The final advantage of genetic modification is that it makes it possible to transfer traits between unrelated species. You cannot cross-breed cacti with corn, but you can take a cactus gene that promotes drought resistance and put it in a corn plant.
So far, scientists have produced GM crops that are more resistant to viruses or insects and more tolerant of herbicides. In the future, genetic modification could fill the world’s larders with high-protein cereals, vegetables with extra vitamins, and all manner of cheaper, tastier, and more nutritious foods than we currently enjoy. Researchers at Cornell University have even created bananas that contain a vaccine for hepatitis B. A single banana chip inoculates a child for one fifteenth of the price of an injection, and with fewer tears.
Against these actual and potential benefits must be set the potential dangers. Shifting genes between different species could create health risks. For example, soybeans given brazil nut genes have been found to express brazil nut proteins of the sort that might trigger allergic reactions. Soybeans are used in thousands of food products, so this could make life hazardous for people with nut allergies.
Genetically modified crops may also cause environmental problems. Pollen from GM crops can blow into fields of ordinary crops and fertilize them, which might affect ecosystems in some unpredictable way. Also, crops genetically modified to repel pests might spur the evolution of super-pests or poison other species. Laboratory tests have found that butterfly larvae are harmed when fed the pollen of plants genetically modified to express a toxin called Bacillus thuringiensis (Bt), which protects corn and c
otton from boll worms. There is no evidence, however, that this has happened in the wild.
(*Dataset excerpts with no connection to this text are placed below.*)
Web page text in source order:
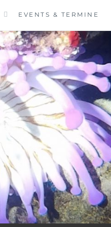
EVENTS & TERMINE
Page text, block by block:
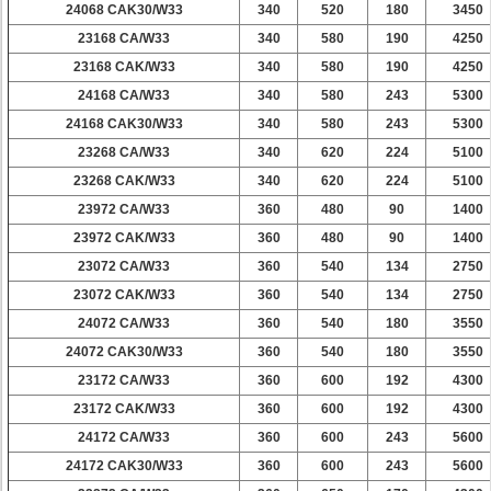
24068 CAK30/W33 340 520 180
3450
23168 CA/W33
340 580 190
4250
23168 CAK/W33
340 580 190
4250
24168 CA/W33
340 580 243
5300
24168 CAK30/W33
340 580 243
5300
23268 CA/W33
340 620 224
5100
23268 CAK/W33
340 620 224
5100
23972 CA/W33
360 480 90
1400
23972 CAK/W33
360 480 90
1400
23072 CA/W33
360 540 134
2750
23072 CAK/W33
360 540 134
2750
24072 CA/W33
360 540 180
3550
24072 CAK30/W33
360 540 180
3550
23172 CA/W33
360 600 192
4300
23172 CAK/W33
360 600 192
4300
24172 CA/W33
360 600 243
5600
24172 CAK30/W33
360 600 243
5600
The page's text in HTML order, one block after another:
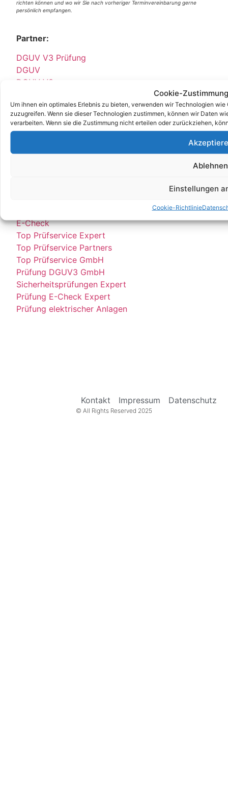
Cookie-
Um ihnen ein optimales Erlebnis zu bieten, verwenden wir Technologien
zuzugreifen. Wenn sie dieser Technologien zustimmen, können wir Daten
verarbeiten. Wenn sie die Zustimmung nicht erteilen oder zurückziehen,
Ablehnen
Einstellungen
Cookie-Richtlinie
richten können und wo wir Sie nach vorheriger Terminvereinbarung gerne
persönlich empfangen.
Partner:
DGUV V3 Prüfung
DGUV
DGUV V3
Job
E Service GmbH
E Check GmbH
E Service Check Partners
E-Check
Top Prüfservice Expert
Top Prüfservice Partners
Top Prüfservice GmbH
Prüfung DGUV3 GmbH
Sicherheitsprüfungen Expert
Prüfung E-Check Expert
Prüfung elektrischer Anlagen
Kontakt Impressum Datenschutz
© All Rights Reserved 2025
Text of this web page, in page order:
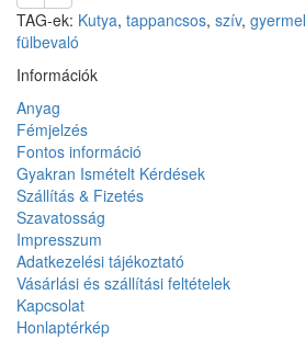
TAG-ek: Kutya, tappancsos, szív,
fülbevaló
Információk
Anyag
Fémjelzés
Fontos információ
Gyakran Ismételt Kérdések
Szállítás & Fizetés
Szavatosság
Impresszum
Adatkezelési tájékoztató
Vásárlási és szállítási feltételek
Kapcsolat
Honlaptérkép
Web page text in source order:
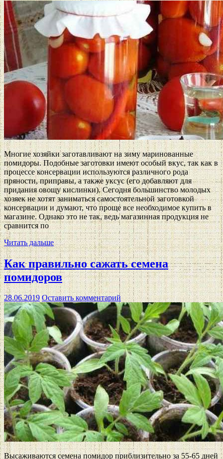
Многие хозяйки заготавливают на зиму маринованные
помидоры. Подобные заготовки имеют особый вкус, так как в
процессе консервации используются различного рода
пряности, приправы, а также уксус (его добавляют для
придания овощу кислинки). Сегодня большинство молодых
хозяек не хотят заниматься самостоятельной заготовкой
консервации и думают, что проще все необходимое купить в
магазине. Однако это не так, ведь магазинная продукция не
сравнится по
Читать дальше
Как правильно сажать семена
помидоров
28.06.2019 Оставить комментарий
Высаживаются семена помидор приблизительно за 55-65 дней

All these dangers are rather speculative. It is essential to test genetically modified products carefully before releasing them and to keep monitoring them afterwards. But so far there is little or no evidence that GM crops hurt either humans or the environment. The available evidence suggests that GM crops actually help to protect the environment by reducing the need for chemical pesticides.
China has embraced GM crops with gusto. The Chinese government sees the technology as one of the most powerful tools available for making farms more productive. This is a matter of immense importance: if millions of Chinese peasants can grow more rice and cotton, they will become more prosperous. Africa has been much more wary of the new technology partly, perhaps, because of the continent’s strong links to Europe.
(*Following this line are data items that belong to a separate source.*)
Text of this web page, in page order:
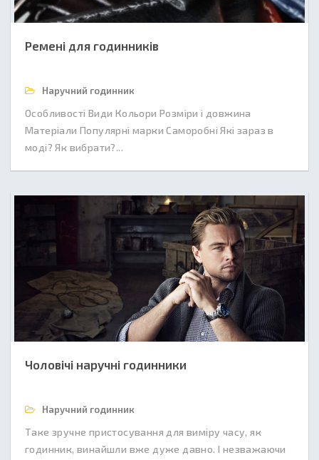
Ремені для годинників
Наручний годинник
Особливості Види Кольори Розміри і довжина
Матеріали Популярні марки Саморобні Які зараз в
моді? Як вибрати?...
Чоловічі наручні годинники
Наручний годинник
Таке зручне пристосування для виміру часу, як
годинник, винайшли вже дуже давно. І незважаючи
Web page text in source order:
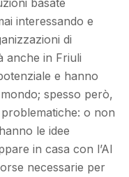
basate
interessando e
di
anche in Friuli
e hanno
spesso però,
o non
le idee
in casa con l’AI
necessarie per
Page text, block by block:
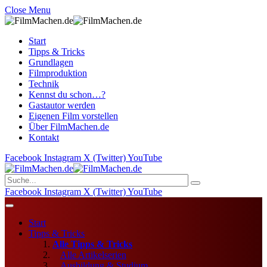
Close Menu
Start
Tipps & Tricks
Grundlagen
Filmproduktion
Technik
Kennst du schon…?
Gastautor werden
Eigenen Film vorstellen
Über FilmMachen.de
Kontakt
Facebook Instagram X (Twitter)YouTube
Facebook Instagram X (Twitter)YouTube
Start
Tipps & Tricks
Alle Tipps & Tricks
Alle Artikelserien
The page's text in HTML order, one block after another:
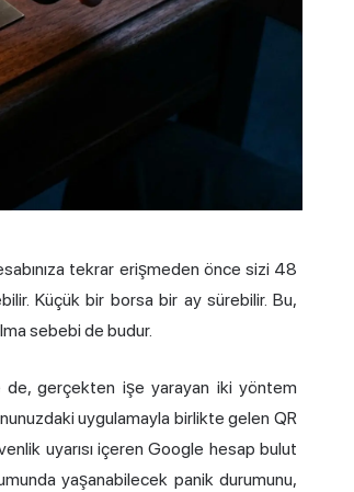
tekrar erişmeden önce sizi 48
Küçük bir borsa bir ay sürebilir. Bu,
sebebi de budur.
de, gerçekten işe yarayan iki yöntem
uygulamayla birlikte gelen QR
uyarısı içeren Google hesap bulut
yaşanabilecek panik durumunu,
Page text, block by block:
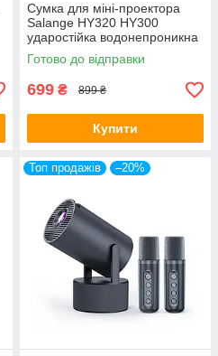
Сумка для міні-проектора
Salange HY320 HY300
ударостійка водонепроникна
EVA сумка для перенесення
Готово до відправки
699 ₴ 899 ₴
Купити
Топ продажів –20%
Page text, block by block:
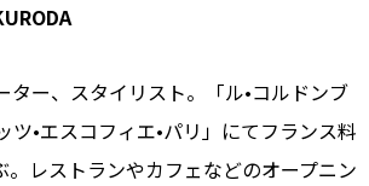
ター、スタイリスト。「ル•コルドンブ
ツ•エスコフィエ•パリ」にてフランス料
。レストランやカフェなどのオープニン

In Europe, although regulators have concluded that GM products are safe, an energetic campaign by NGOs such as Greenpeace has convinced consumers that they are not and prompted supermarkets to refuse to stock them.
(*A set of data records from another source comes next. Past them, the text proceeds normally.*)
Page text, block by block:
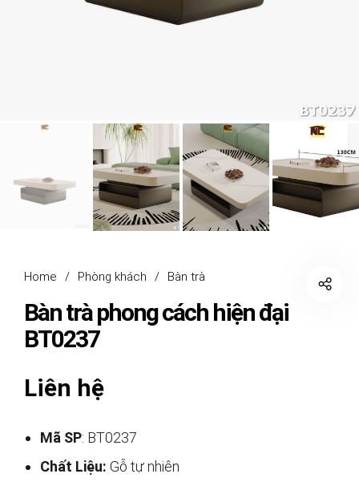
Home / Phòng khách / Bàn trà
Bàn trà phong cách hiện đại
BT0237
Liên hệ
Mã SP: BT0237
Chất Liệu: Gỗ tự nhiên
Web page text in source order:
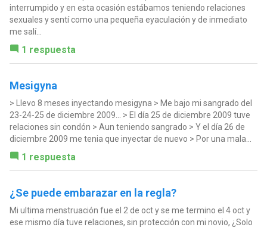
interrumpido y en esta ocasión estábamos teniendo relaciones
sexuales y sentí como una pequeña eyaculación y de inmediato
me salí...
1 respuesta
Mesigyna
> Llevo 8 meses inyectando mesigyna > Me bajo mi sangrado del
23-24-25 de diciembre 2009... > El día 25 de diciembre 2009 tuve
relaciones sin condón > Aun teniendo sangrado > Y el día 26 de
diciembre 2009 me tenia que inyectar de nuevo > Por una mala...
1 respuesta
¿Se puede embarazar en la regla?
Mi ultima menstruación fue el 2 de oct y se me termino el 4 oct y
ese mismo día tuve relaciones, sin protección con mi novio, ¿Solo
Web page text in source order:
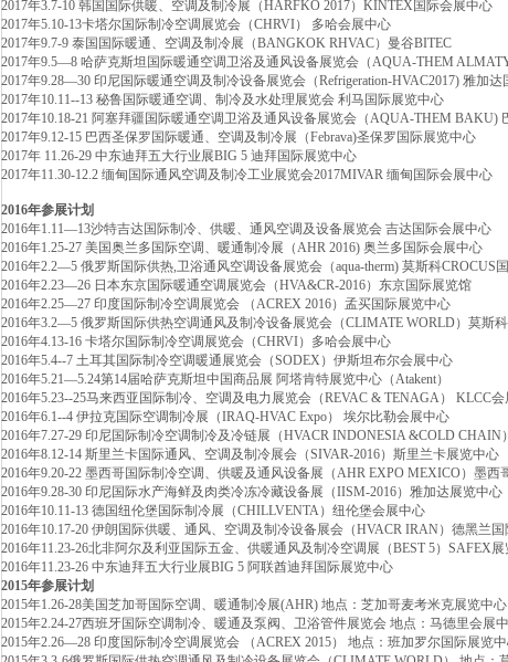
2017年3.7-10 韩国国际供暖、空调及制冷展（HARFKO 2017）KINTEX国际会展中心
2017年5.10-13卡塔尔国际制冷空调展览会（CHRVI） 多哈会展中心
2017年9.7-9 泰国国际暖通、空调及制冷展（BANGKOK RHVAC）曼谷BITEC
2017年9.5—8 哈萨克斯坦国际暖通空调卫浴及通风设备展览会（AQUA-THEM
2017年9.28—30 印尼国际暖通空调及制冷设备展览会（Refrigeration-HVAC2017) 雅加达
2017年10.11--13 秘鲁国际暖通空调、制冷及水处理展览会 利马国际展览中心
2017年10.18-21 阿塞拜疆国际暖通空调卫浴及通风设备展览会（AQUA-THEM BAKU)
2017年9.12-15 巴西圣保罗国际暖通、空调及制冷展（Febrava)圣保罗国际展览中心
2017年 11.26-29 中东迪拜五大行业展BIG 5 迪拜国际展览中心
2017年11.30-12.2 缅甸国际通风空调及制冷工业展览会2017MIVAR 缅甸国际会展中心
2016年参展计划
2016年1.11—13沙特吉达国际制冷、供暖、通风空调及设备展览会 吉达国际会展中心
2016年1.25-27 美国奥兰多国际空调、暖通制冷展（AHR 2016) 奥兰多国际会展中心
2016年2.2—5 俄罗斯国际供热,卫浴通风空调设备展览会（aqua-therm) 莫斯科CROCUS
2016年2.23—26 日本东京国际暖通空调展览会（HVA&CR-2016）东京国际展览馆
2016年2.25—27 印度国际制冷空调展览会 （ACREX 2016）孟买国际展览中心
2016年3.2—5 俄罗斯国际供热空调通风及制冷设备展览会（CLIMATE WORLD）莫斯
2016年4.13-16 卡塔尔国际制冷空调展览会（CHRVI）多哈会展中心
2016年5.4--7 土耳其国际制冷空调暖通展览会（SODEX）伊斯坦布尔会展中心
2016年5.21—5.24第14届哈萨克斯坦中国商品展 阿塔肯特展览中心（Atakent）
2016年5.23--25马来西亚国际制冷、空调及电力展览会（REVAC & TENAGA） KLCC会
2016年6.1--4 伊拉克国际空调制冷展（IRAQ-HVAC Expo） 埃尔比勒会展中心
2016年7.27-29 印尼国际制冷空调制冷及冷链展（HVACR INDONESIA &COLD CHAIN
2016年8.12-14 斯里兰卡国际通风、空调及制冷展会（SIVAR-2016）斯里兰卡展览中心
2016年9.20-22 墨西哥国际制冷空调、供暖及通风设备展（AHR EXPO MEXICO）墨西
2016年9.28-30 印尼国际水产海鲜及肉类冷冻冷藏设备展（IISM-2016）雅加达展览中心
2016年10.11-13 德国纽伦堡国际制冷展（CHILLVENTA）纽伦堡会展中心
2016年10.17-20 伊朗国际供暖、通风、空调及制冷设备展会（HVACR IRAN）德黑兰
2016年11.23-26北非阿尔及利亚国际五金、供暖通风及制冷空调展（BEST 5）SAFEX展
2016年11.23-26 中东迪拜五大行业展BIG 5 阿联酋迪拜国际展览中心
2015年参展计划
2015年1.26-28美国芝加哥国际空调、暖通制冷展(AHR) 地点：芝加哥麦考米克展览中心
2015年2.24-27西班牙国际空调制冷、暖通及泵阀、卫浴管件展览会 地点：马德里会展
2015年2.26—28 印度国际制冷空调展览会 （ACREX 2015） 地点：班加罗尔国际展览
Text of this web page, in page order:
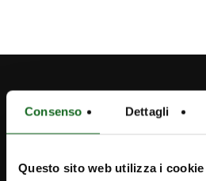
Consenso Dettagli
Questo sito web utilizza i cookie
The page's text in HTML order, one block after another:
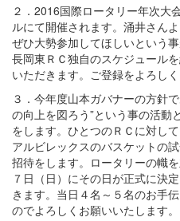
２．2016国際ロータリー年次大
ルにて開催されます。涌井さん
ぜひ大勢参加してほしいという
長岡東ＲＣ独自のスケジュール
いただきます。ご登録をよろしく
３．今年度山本ガバナーの方針
の向上を図ろう”という事の活動
をします。ひとつのＲＣに対し
アルビレックスのバスケットの
招待をします。ロータリーの幟
７日（日）にその日が正式に決
きます。当日４名～５名のお手
のでよろしくお願いいたします。
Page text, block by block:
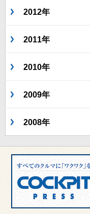
2012年
2011年
2010年
2009年
2008年
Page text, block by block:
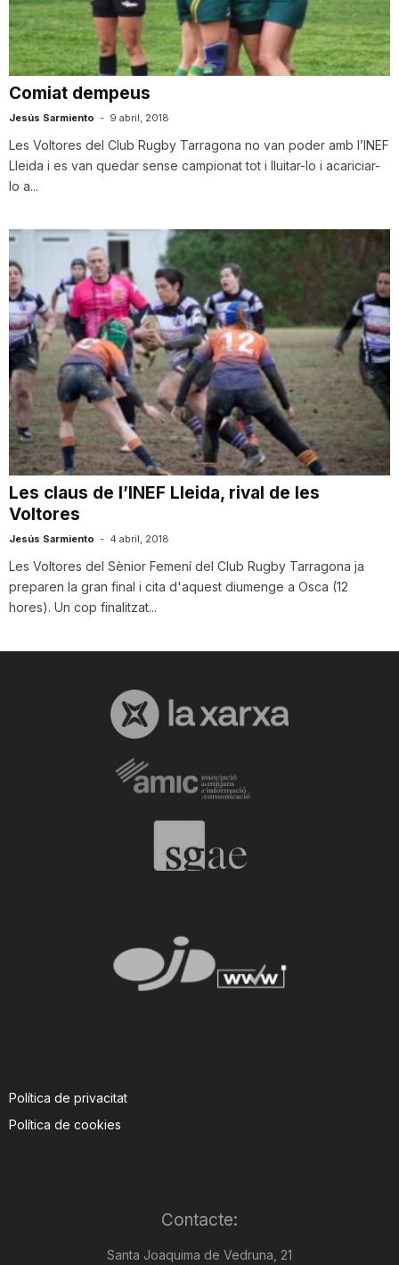
T
a
r
g
o
n
a
Comiat dempeus
Jesús Sarmiento - 9 abril, 2018
Les Voltores del Club Rugby Tarragona no van poder amb l’INEF
Lleida i es van quedar sense campionat tot i lluitar-lo i acariciar-
lo a...
Les claus de l’INEF Lleida, rival de les
Voltores
Jesús Sarmiento - 4 abril, 2018
Les Voltores del Sènior Femení del Club Rugby Tarragona ja
preparen la gran final i cita d'aquest diumenge a Osca (12
hores). Un cop finalitzat...
Política de privacitat
Política de cookies
Contacte:
Santa Joaquima de Vedruna, 21
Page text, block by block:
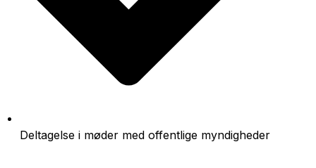
Deltagelse i møder med offentlige myndigheder
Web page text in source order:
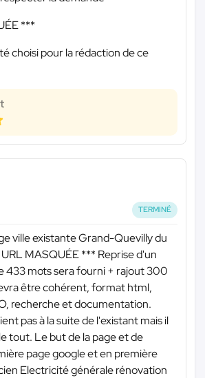
***
choisi pour la rédaction de ce
TERMINÉ
ville existante Grand-Quevilly du
MASQUÉE *** Reprise d'un
433 mots sera fourni + rajout 300
être cohérent, format html,
recherche et documentation.
pas à la suite de l'existant mais il
tout. Le but de la page et de
page google et en première
Electricité générale rénovation

Africans heed these doubts. President Mwanawasa appears to accept the Greenpeace line in its entirety, although a Greenpeace spokesman told me he did not think him wise to reject food aid during a famine. Other Africans might like to experiment with planting GM crops but hesitate to do so for fear of wrecking their exports to Europe. This is not an unreasonable fear. If an African country were to plant GM crops which then fertilized (or “contaminated,” as the NGOs say) neighboring fields, European supermarkets might start refusing to buy any farm products from that country, as they could not with confidence label them “GM-free.”
In Zimbabwe, Malawi, and other countries stricken with food shortages, the problem was solved by milling American grain before distributing it. Milled corn cannot be replanted, so it cannot pollinate non-GM crops.